The multivariate analysis confirmed the prognostic implications of detection with the assay: Detected cancers had double the risk of death (hazard ratio = 2.6; P < .001) when accounting for clinical stage, cancer type, histologic grade, age, sex, and method of diagnosis. Methylation-based cancer detection carried comparable prognostic significance to clinical stage (hazard ratio = 3.4; P < .001).

“We are finding the cancers associated with a high risk of dying and not those associated with little risk. With this assay, for example, we won’t be overdiagnosing such things as thyroid nodules. We may be avoiding some of the overdiagnoses that are seen with some existing cancer screening methods,” explained Dr. Oxnard. “Our hope is to find those early-stage cancers that need timely treatment, hopefully catching them at a time when we can impact survival.”

Next Steps

Trials are being planned or are underway to evaluate how the assay performs in clinical practice. Currently enrolling is SUMMIT, a prospective, observational, longitudinal cohort study being conducted in London with approximately 50,000 participants, aged 50 to 77 years, not diagnosed with cancer. About half the participants will be at high risk of cancer due to a significant smoking history, and the other half will have no history of smoking.

“There’s a sense of urgency to nail this down and get it to patients,” Dr. Oxnard said. Dr. Liu added, “Early cancer detection is a priority. Selfishly, as a clinician, I want this test appropriately incorporated into clinical care as soon as possible.” ■

DISCLOSURE: Dr. Oxnard has received honoraria from Foundation Medicine, Guardant Health, and Sysmex; has served in a consulting or advisory role for AstraZeneca, DropWorks, GRAIL, Ignyta, Inivata, Janssen, Loxo, Sysmex, and Takeda; and has a patent pending for “Noninvasive blood-based monitoring of genomic alterations in cancer,” for which Dr. Oxnard receives a portion of the licensing fees. Dr. Liu’s institution has received research funding from Eisai, GRAIL, Janssen Diagnostics, Merck, Novartis, Roche/Genentech, Seattle Genetics, and Tesaro; and has been reimbursed for travel, accommodations, and other expenses by Agena Bioscience, Celgene, Cynvenio Biosystems, Genomic Health, GRAIL, Menarini Silicon Biosystems, Merck, and Pfizer.

REFERENCES

1. Liu MC, Jamshidi A, Venn O, et al: Genome-wide cell-free DNA methylation signatures and effect on tissue of origin performance. 2019 ASCO Annual Meeting. Abstract 3049. Presented June 1, 2019.

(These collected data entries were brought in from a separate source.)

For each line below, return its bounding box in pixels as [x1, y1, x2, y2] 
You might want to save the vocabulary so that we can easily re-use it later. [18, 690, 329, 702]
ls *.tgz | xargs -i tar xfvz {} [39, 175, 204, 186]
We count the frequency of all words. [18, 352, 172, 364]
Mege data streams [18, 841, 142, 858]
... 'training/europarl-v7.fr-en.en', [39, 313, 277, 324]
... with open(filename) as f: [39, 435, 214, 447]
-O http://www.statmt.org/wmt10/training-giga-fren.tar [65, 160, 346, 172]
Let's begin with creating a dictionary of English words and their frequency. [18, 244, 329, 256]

2. Oxnard GR, Chen X, Fung ET, et al: Prognostic significance of blood-based cancer detection in plasma cell-free DNA: Evaluating risk of overdiagnosis. 2019 ASCO Annual Meeting. Abstract 1545. Presented June 3, 2019.

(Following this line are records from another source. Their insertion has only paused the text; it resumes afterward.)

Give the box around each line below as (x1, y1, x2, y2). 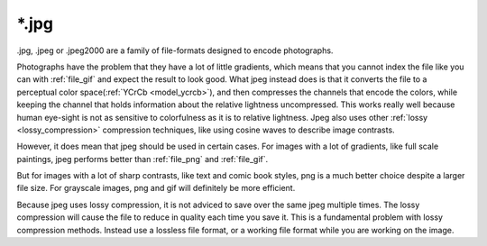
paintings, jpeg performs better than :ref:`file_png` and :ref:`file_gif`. (16, 153, 269, 164)
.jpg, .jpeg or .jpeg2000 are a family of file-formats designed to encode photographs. (16, 45, 334, 56)
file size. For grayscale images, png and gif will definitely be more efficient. (16, 183, 296, 194)
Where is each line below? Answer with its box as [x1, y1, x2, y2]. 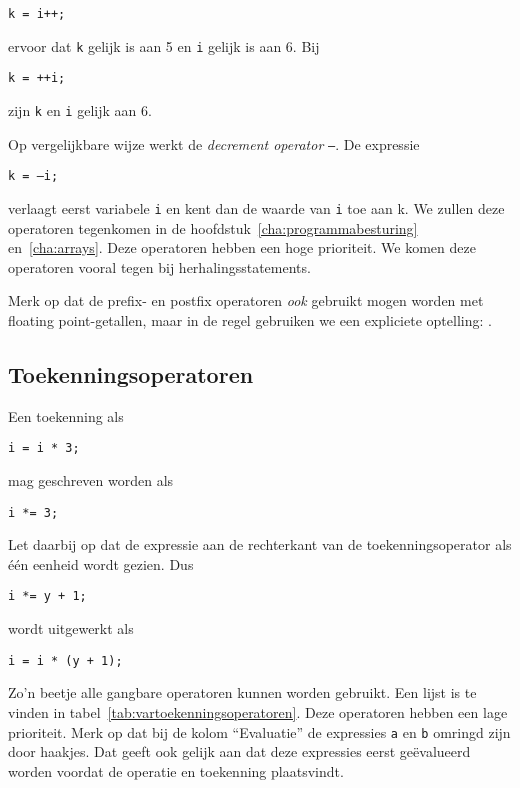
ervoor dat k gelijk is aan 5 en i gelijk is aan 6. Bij [8, 35, 320, 56]
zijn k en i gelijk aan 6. [8, 99, 152, 120]
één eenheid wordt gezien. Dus [8, 553, 194, 574]
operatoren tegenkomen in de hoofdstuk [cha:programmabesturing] [8, 217, 418, 238]
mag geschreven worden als [8, 470, 174, 491]
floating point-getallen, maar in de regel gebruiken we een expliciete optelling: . [8, 309, 492, 330]
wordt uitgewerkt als [8, 618, 134, 639]
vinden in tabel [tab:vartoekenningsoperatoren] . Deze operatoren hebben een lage [8, 701, 508, 722]

3. GRAIL announces positive new data with multi-cancer early detection blood test from CCGA study. Available at https://grail.com/press-releases/grail-announces-positive-new-data-with-multi-cancer-early-detection-blood-test-from-ccga-study/. Accessed August 7, 2019.

4. Cohn AL, Seiden M, Kurtzman KN, et al: The Circulating Cell-free Genome Atlas (CCGA) Study: Follow-up on non-cancer participants with cancer-like cell-free DNA signals. 2019 ASCO Annual Meeting. Abstract 5574. Presented June 1, 2019.